(Beginning of RECORDS SHOWN)

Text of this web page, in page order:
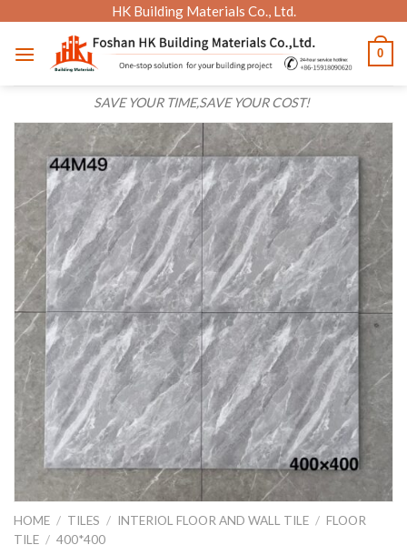
content
HK Building Materials Co., Ltd.
SAVE YOUR TIME,SAVE YOUR COST!
0
HOME / TILES / INTERIOL FLOOR AND WALL TILE / FLOOR
TILE / 400*400
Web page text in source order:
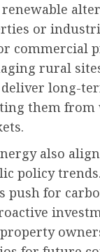
or
commercial
rural
deliver long-
them from
also
policy
push for
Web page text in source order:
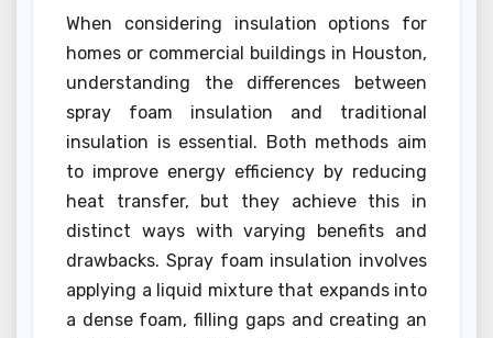
When considering insulation options for
homes or commercial buildings in Houston,
understanding the differences between
spray foam insulation and traditional
insulation is essential. Both methods aim
to improve energy efficiency by reducing
heat transfer, but they achieve this in
distinct ways with varying benefits and
drawbacks. Spray foam insulation involves
applying a liquid mixture that expands into
a dense foam, filling gaps and creating an
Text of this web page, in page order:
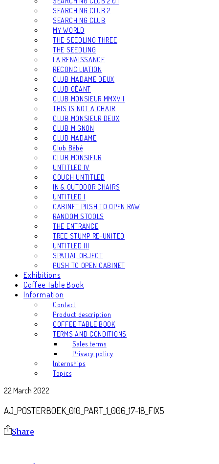
SEARCHING CLUB 2
SEARCHING CLUB
MY WORLD
THE SEEDLING THREE
THE SEEDLING
LA RENAISSANCE
RECONCILIATION
CLUB MADAME DEUX
CLUB GÉANT
CLUB MONSIEUR MMXVII
THIS IS NOT A CHAIR
CLUB MONSIEUR DEUX
CLUB MIGNON
CLUB MADAME
Club Bébé
CLUB MONSIEUR
UNTITLED IV
COUCH UNTITLED
IN & OUTDOOR CHAIRS
UNTITLED I
CABINET PUSH TO OPEN RAW
RANDOM STOOLS
THE ENTRANCE
TREE STUMP RE-UNITED
UNTITLED III
SPATIAL OBJECT
PUSH TO OPEN CABINET
Exhibitions
Coffee Table Book
Information
Contact
Product description
COFFEE TABLE BOOK
TERMS AND CONDITIONS
Sales terms
Privacy policy
Internships
Topics
22 March 2022
AJ_POSTERBOEK_010_PART_1_006_17-18_FIX5
Share
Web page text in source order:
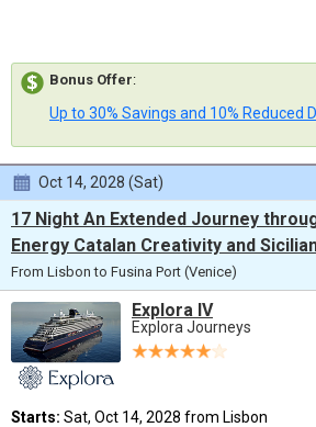
Bonus Offer:
Up to 30% Savings and 10% Reduced
Oct 14, 2028 (Sat)
17 Night An Extended Journey
Energy Catalan Creativity and
From Lisbon to Fusina Port (Venice)
Explora IV
Explora Journeys
Starts: Sat, Oct 14, 2028 from Lisbon
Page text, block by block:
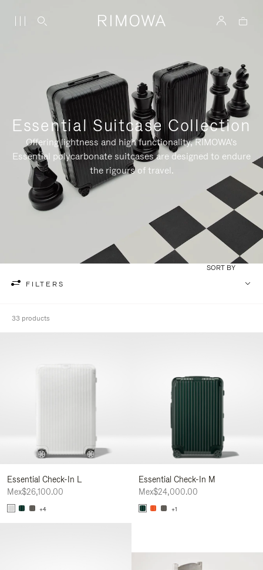
Essential Suitcase Collection
Offering lightness and high functionality, RIMOWA's
Essential polycarbonate suitcases are designed to endure
the rigours of travel.
FILTERS
SORT BY
33 products
Essential Check-In L
Mex$26,100.00
+4
Essential Check-In M
Mex$24,000.00
+1
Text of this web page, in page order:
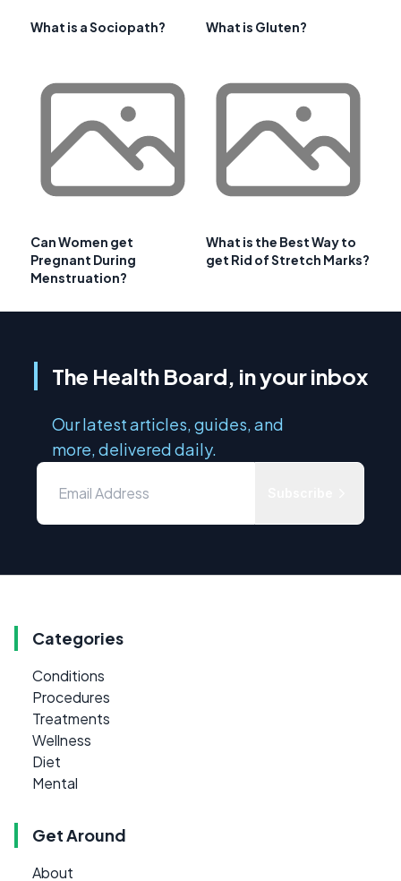
What is a Sociopath? What is Gluten?
Can Women get
Pregnant During
Menstruation?
What is the Best Way to
get Rid of Stretch Marks?
The Health Board, in your inbox
Our latest articles, guides, and
more, delivered daily.
Categories
Conditions
Procedures
Treatments
Wellness
Diet
Mental
Get Around
About
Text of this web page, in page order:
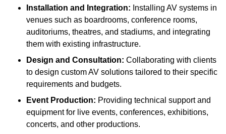
Installation and Integration: Installing AV systems in
venues such as boardrooms, conference rooms,
auditoriums, theatres, and stadiums, and integrating
them with existing infrastructure.
Design and Consultation: Collaborating with clients
to design custom AV solutions tailored to their specific
requirements and budgets.
Event Production: Providing technical support and
equipment for live events, conferences, exhibitions,
concerts, and other productions.
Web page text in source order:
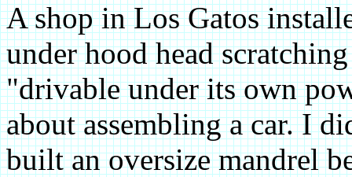
A shop in Los Gatos
under hood head
"drivable under its own
about assembling a car. I
built an oversize mandrel
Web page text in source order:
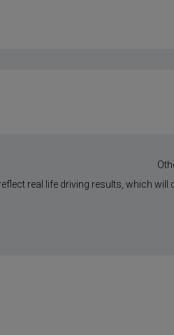
real life driving results, which
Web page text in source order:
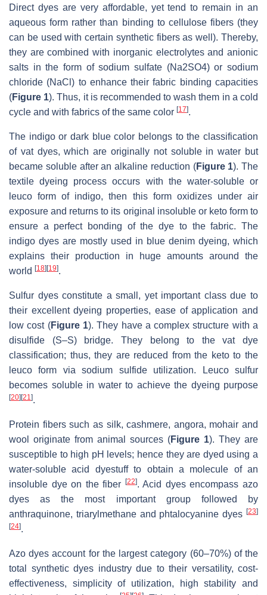
Direct dyes are very affordable, yet tend to remain in an
aqueous form rather than binding to cellulose fibers (they
can be used with certain synthetic fibers as well). Thereby,
they are combined with inorganic electrolytes and anionic
salts in the form of sodium sulfate (Na2SO4) or sodium
chloride (NaCl) to enhance their fabric binding capacities
(Figure 1). Thus, it is recommended to wash them in a cold
cycle and with fabrics of the same color [17].
The indigo or dark blue color belongs to the classification
of vat dyes, which are originally not soluble in water but
became soluble after an alkaline reduction (Figure 1). The
textile dyeing process occurs with the water-soluble or
leuco form of indigo, then this form oxidizes under air
exposure and returns to its original insoluble or keto form to
ensure a perfect bonding of the dye to the fabric. The
indigo dyes are mostly used in blue denim dyeing, which
explains their production in huge amounts around the
world [18] [19].
Sulfur dyes constitute a small, yet important class due to
their excellent dyeing properties, ease of application and
low cost (Figure 1). They have a complex structure with a
disulfide (S–S) bridge. They belong to the vat dye
classification; thus, they are reduced from the keto to the
leuco form via sodium sulfide utilization. Leuco sulfur
becomes soluble in water to achieve the dyeing purpose
[20] [21].
Protein fibers such as silk, cashmere, angora, mohair and
wool originate from animal sources (Figure 1). They are
susceptible to high pH levels; hence they are dyed using a
water-soluble acid dyestuff to obtain a molecule of an
insoluble dye on the fiber
[22]. Acid dyes encompass azo
dyes as the most important group followed by
anthraquinone, triarylmethane and phtalocyanine dyes [23]
[24].
Azo dyes account for the largest category (60–70%) of the
total synthetic dyes industry due to their versatility, cost-
effectiveness, simplicity of utilization, high stability and
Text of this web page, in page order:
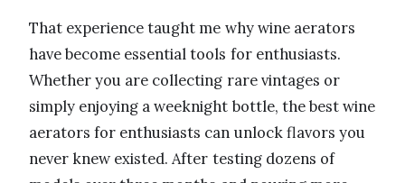
That experience taught me why wine aerators
have become essential tools for enthusiasts.
Whether you are collecting rare vintages or
simply enjoying a weeknight bottle, the best wine
aerators for enthusiasts can unlock flavors you
never knew existed. After testing dozens of
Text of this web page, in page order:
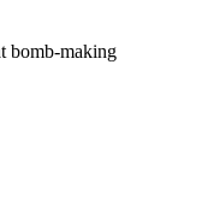
bomb-making
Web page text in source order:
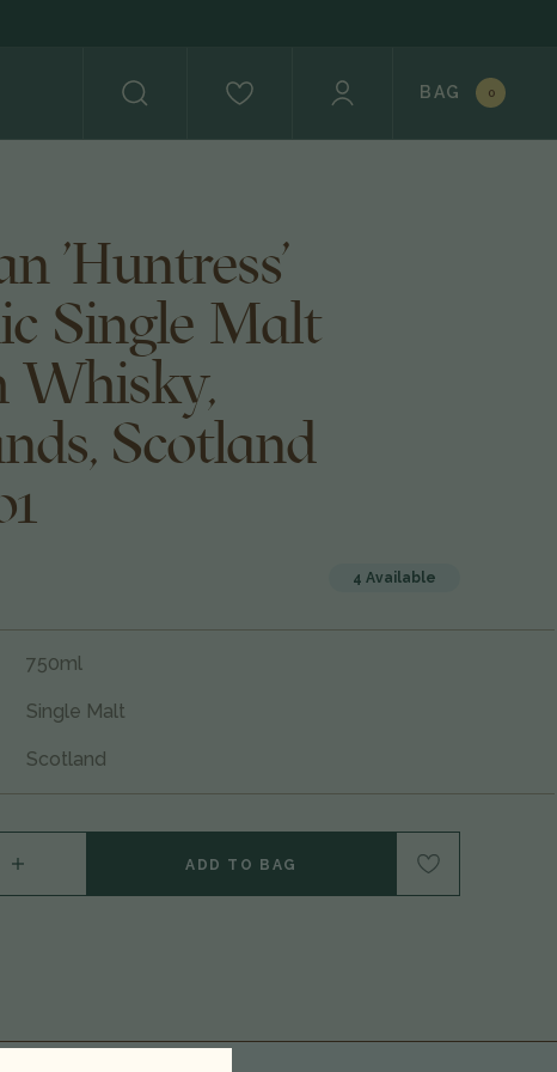
BAG 0
'Huntress'
Single Malt
Whisky,
Scotland
4 Available
750ml
Single Malt
Scotland
INCREASE QUANTITY OF NC'NEAN 'HUNTRESS' ORGANIC SINGLE MALT SCOTCH WHISKY, HIGHLANDS, SCOTLAND 25G1801
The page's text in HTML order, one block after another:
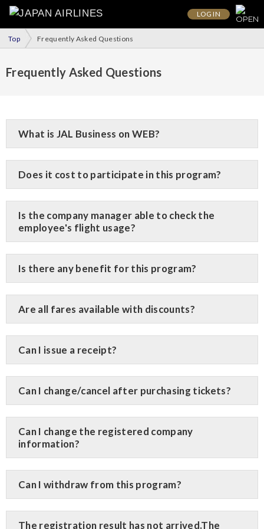
LOG IN
Top Frequently Asked Questions
Frequently Asked Questions
What is JAL Business on WEB?
Does it cost to participate in this program?
Is the company manager able to check the
employee's flight usage?
Is there any benefit for this program?
Are all fares available with discounts?
Can I issue a receipt?
Can I change/cancel after purchasing tickets?
Can I change the registered company
information?
Can I withdraw from this program?
The registration result has not arrived.The

(End of RECORDS SHOWN)

- [WHAT TO DO] Exact output of each line above is wanted, without the pictures.

- [RESPONSE BOX]
Text of this web page, in page order:
content
HK Building Materials Co., Ltd.
SAVE YOUR TIME,SAVE YOUR COST!
0
HOME / TILES / INTERIOL FLOOR AND WALL TILE / FLOOR
TILE / 400*400
Web page text in source order:
or
commercial
rural
deliver long-
them from
also
policy
push for
Web page text in source order:
When considering insulation options for
homes or commercial buildings in Houston,
understanding the differences between
spray foam insulation and traditional
insulation is essential. Both methods aim
to improve energy efficiency by reducing
heat transfer, but they achieve this in
distinct ways with varying benefits and
drawbacks. Spray foam insulation involves
applying a liquid mixture that expands into
a dense foam, filling gaps and creating an
Text of this web page, in page order:
SEARCHING CLUB 2
SEARCHING CLUB
MY WORLD
THE SEEDLING THREE
THE SEEDLING
LA RENAISSANCE
RECONCILIATION
CLUB MADAME DEUX
CLUB GÉANT
CLUB MONSIEUR MMXVII
THIS IS NOT A CHAIR
CLUB MONSIEUR DEUX
CLUB MIGNON
CLUB MADAME
Club Bébé
CLUB MONSIEUR
UNTITLED IV
COUCH UNTITLED
IN & OUTDOOR CHAIRS
UNTITLED I
CABINET PUSH TO OPEN RAW
RANDOM STOOLS
THE ENTRANCE
TREE STUMP RE-UNITED
UNTITLED III
SPATIAL OBJECT
PUSH TO OPEN CABINET
Exhibitions
Coffee Table Book
Information
Contact
Product description
COFFEE TABLE BOOK
TERMS AND CONDITIONS
Sales terms
Privacy policy
Internships
Topics
22 March 2022
AJ_POSTERBOEK_010_PART_1_006_17-18_FIX5
Share
Web page text in source order:
Bonus Offer:
Up to 30% Savings and 10% Reduced
Oct 14, 2028 (Sat)
17 Night An Extended Journey
Energy Catalan Creativity and
From Lisbon to Fusina Port (Venice)
Explora IV
Explora Journeys
Starts: Sat, Oct 14, 2028 from Lisbon
Page text, block by block:
Essential Suitcase Collection
Offering lightness and high functionality, RIMOWA's
Essential polycarbonate suitcases are designed to endure
the rigours of travel.
FILTERS
SORT BY
33 products
Essential Check-In L
Mex$26,100.00
+4
Essential Check-In M
Mex$24,000.00
+1
Text of this web page, in page order:
What is a Sociopath? What is Gluten?
Can Women get
Pregnant During
Menstruation?
What is the Best Way to
get Rid of Stretch Marks?
The Health Board, in your inbox
Our latest articles, guides, and
more, delivered daily.
Categories
Conditions
Procedures
Treatments
Wellness
Diet
Mental
Get Around
About
Text of this web page, in page order:
Installation and Integration: Installing AV systems in
venues such as boardrooms, conference rooms,
auditoriums, theatres, and stadiums, and integrating
them with existing infrastructure.
Design and Consultation: Collaborating with clients
to design custom AV solutions tailored to their specific
requirements and budgets.
Event Production: Providing technical support and
equipment for live events, conferences, exhibitions,
concerts, and other productions.
Web page text in source order:
A shop in Los Gatos
under hood head
"drivable under its own
about assembling a car. I
built an oversize mandrel
Web page text in source order:
real life driving results, which
Web page text in source order:
Direct dyes are very affordable, yet tend to remain in an
aqueous form rather than binding to cellulose fibers (they
can be used with certain synthetic fibers as well). Thereby,
they are combined with inorganic electrolytes and anionic
salts in the form of sodium sulfate (Na2SO4) or sodium
chloride (NaCl) to enhance their fabric binding capacities
(Figure 1). Thus, it is recommended to wash them in a cold
cycle and with fabrics of the same color [17].
The indigo or dark blue color belongs to the classification
of vat dyes, which are originally not soluble in water but
became soluble after an alkaline reduction (Figure 1). The
textile dyeing process occurs with the water-soluble or
leuco form of indigo, then this form oxidizes under air
exposure and returns to its original insoluble or keto form to
ensure a perfect bonding of the dye to the fabric. The
indigo dyes are mostly used in blue denim dyeing, which
explains their production in huge amounts around the
world [18] [19].
Sulfur dyes constitute a small, yet important class due to
their excellent dyeing properties, ease of application and
low cost (Figure 1). They have a complex structure with a
disulfide (S–S) bridge. They belong to the vat dye
classification; thus, they are reduced from the keto to the
leuco form via sodium sulfide utilization. Leuco sulfur
becomes soluble in water to achieve the dyeing purpose
[20] [21].
Protein fibers such as silk, cashmere, angora, mohair and
wool originate from animal sources (Figure 1). They are
susceptible to high pH levels; hence they are dyed using a
water-soluble acid dyestuff to obtain a molecule of an
insoluble dye on the fiber
[22]. Acid dyes encompass azo
dyes as the most important group followed by
anthraquinone, triarylmethane and phtalocyanine dyes [23]
[24].
Azo dyes account for the largest category (60–70%) of the
total synthetic dyes industry due to their versatility, cost-
effectiveness, simplicity of utilization, high stability and
Text of this web page, in page order:
That experience taught me why wine aerators
have become essential tools for enthusiasts.
Whether you are collecting rare vintages or
simply enjoying a weeknight bottle, the best wine
aerators for enthusiasts can unlock flavors you
never knew existed. After testing dozens of
Text of this web page, in page order:
bomb-making
Web page text in source order:
BAG 0
'Huntress'
Single Malt
Whisky,
Scotland
4 Available
750ml
Single Malt
Scotland
INCREASE QUANTITY OF NC'NEAN 'HUNTRESS' ORGANIC SINGLE MALT SCOTCH WHISKY, HIGHLANDS, SCOTLAND 25G1801
The page's text in HTML order, one block after another:
LOG IN
Top Frequently Asked Questions
Frequently Asked Questions
What is JAL Business on WEB?
Does it cost to participate in this program?
Is the company manager able to check the
employee's flight usage?
Is there any benefit for this program?
Are all fares available with discounts?
Can I issue a receipt?
Can I change/cancel after purchasing tickets?
Can I change the registered company
information?
Can I withdraw from this program?
The registration result has not arrived.The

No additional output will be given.